*** Opening Data for review ***
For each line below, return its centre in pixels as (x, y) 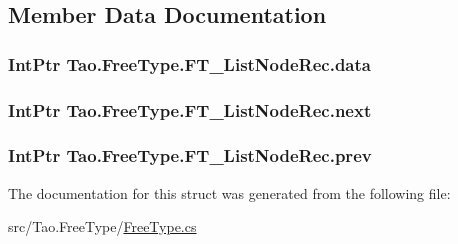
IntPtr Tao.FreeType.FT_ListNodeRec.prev (190, 155)
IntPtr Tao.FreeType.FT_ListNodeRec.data (189, 63)
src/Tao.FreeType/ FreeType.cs (102, 226)
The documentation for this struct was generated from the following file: (229, 192)
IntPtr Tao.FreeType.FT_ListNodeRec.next (190, 109)
*** Closing Data for review ***
The response should be an exact copy of the lines from the one with "src/Tao.FreeType/ FreeType.cs (102, 226)" through the end of the data, with no other text.

src/Tao.FreeType/ FreeType.cs (102, 226)
The documentation for this struct was generated from the following file: (229, 192)
IntPtr Tao.FreeType.FT_ListNodeRec.next (190, 109)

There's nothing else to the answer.